What about stopping some of these spiders? anyone has a good list of bad spiders.
One blog I read Bing spider does a repeated query on some web pages in a short amount of time that put a load on the site. Thus, owner has to ban it.
bad move ONions..if those crawlers with a long memory happen to be googlebot, your throwing away plenty of revenue in the form of SEO. Old pages from years ago equals a big embrace from an 800lb. gorilla/spider/octopus/elephant-in-the-room.
"Most of this traffic is from spiders looking for made up pages so preserving URLs isn't the issue."
If by most you mean above 50% then they are still throwing away up to 25% of their traffic. In addition to that, spiders will only crawl links from other websites, so they are throwing away the SEO benefits of their incoming links, too.

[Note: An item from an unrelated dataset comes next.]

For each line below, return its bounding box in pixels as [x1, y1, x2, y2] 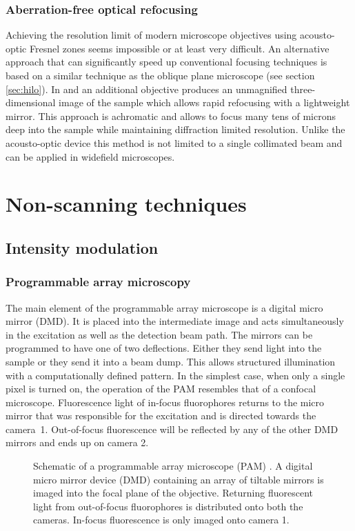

It's a good thing they write funny stories. :-)
"bad move ONions..if those crawlers with a long memory happen to be googlebot, your throwing away plenty of revenue in the form of SEO. Old pages from years ago equals a big embrace from an 800lb. gorilla/spider/octopus/elephant-in-the-room."
They don't throwing away, just moving the stress to serve this kind of 404 pages from their servers to the CDNs.
So before this change when you requested some nonexistent site from the server it was like:
client -> CDN -> Origin Server and back to the CDN and to the client.
now when somebody request a page, then the CDN checks its cache if its not found or not allowed to serve from cache, then requests the Origin Server, which serves the page, and if thats a 404, then sends a header which tells to the CDN to cache that page.
So next time the request will be directly served from the CDN's local cache.
Tyrael